Israeli Flags Burned in Cairo in Protest of Foreign Minister’s Israel Visit

Egypt­ian For­eign Min­is­ter Sameh Shukri’s July 10th visit to Israel and meet­ing with Israeli PM Netanyahu was the first such trip in nine years.   In Israel, Shukri’s visit was greeted as reflec­tive of warm­ing rela­tions between Jerusalem and Cairo who signed a peace agree­ment in 1979.   For some in Egypt, the visit sparked protest against this act of normalization.

Accord­ing to reports in Arab media, Egypt­ian jour­nal­ists burned Israeli flags on Wednes­day (July 13) on the foot­steps of the Syn­di­cate of Jour­nal­ists build­ing in Cairo, shout­ing anti-Israel slo­gans.

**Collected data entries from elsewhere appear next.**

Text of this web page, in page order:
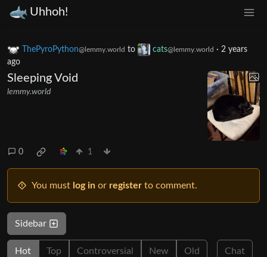
Uhhoh!
ThePyroPython@lemmy.world to cats@lemmy.world · 2 years
ago
Sleeping Void
lemmy.world
0 1
You must log in or register to comment.
Sidebar
Hot Top Controversial New Old Chat
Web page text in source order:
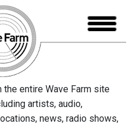
entire Wave Farm site
artists, audio,
news, radio shows,
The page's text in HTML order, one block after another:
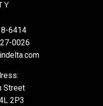
6414
0026
Street
2P3
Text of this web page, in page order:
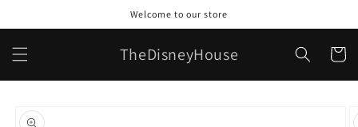
Welcome to our store
TheDisneyHouse Cart
product
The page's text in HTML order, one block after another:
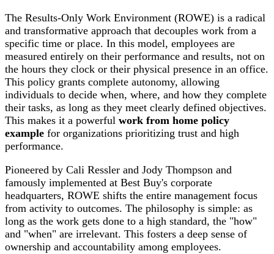
The Results-Only Work Environment (ROWE) is a radical
and transformative approach that decouples work from a
specific time or place. In this model, employees are
measured entirely on their performance and results, not on
the hours they clock or their physical presence in an office.
This policy grants complete autonomy, allowing
individuals to decide when, where, and how they complete
their tasks, as long as they meet clearly defined objectives.
This makes it a powerful work from home policy
example for organizations prioritizing trust and high
performance.
Pioneered by Cali Ressler and Jody Thompson and
famously implemented at Best Buy's corporate
headquarters, ROWE shifts the entire management focus
from activity to outcomes. The philosophy is simple: as
long as the work gets done to a high standard, the "how"
and "when" are irrelevant. This fosters a deep sense of
ownership and accountability among employees.
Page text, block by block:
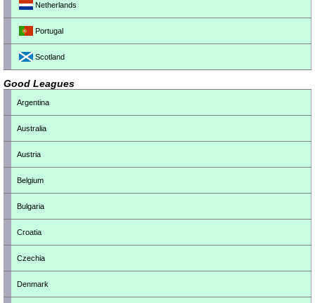
Netherlands
Portugal
Scotland
Good Leagues
Argentina
Australia
Austria
Belgium
Bulgaria
Croatia
Czechia
Denmark
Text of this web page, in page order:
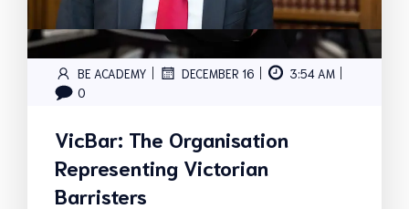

A video of the demon­stra­tion posted on YouTube by Egypt’s Al-Masrawi news­pa­per shows a group of pro­test­ers stand­ing around an Israeli flag, hold­ing addi­tional Israeli flags marked with an X. The per­son in the mid­dle is say­ing “We came today to burn this despi­ca­ble flag, the flag of the apes and pigs. We’ll also burn the pic­tures of the one called “the Prime Min­is­ter of the Zion­ists” and that of Egypt­ian For­eign Min­is­ter Sameh Shukri”. The video goes on to show them shout­ing together “We’ve been repeat­ing it gen­er­a­tion after gen­er­a­tion – we’ll treat you as enemy, Israel.”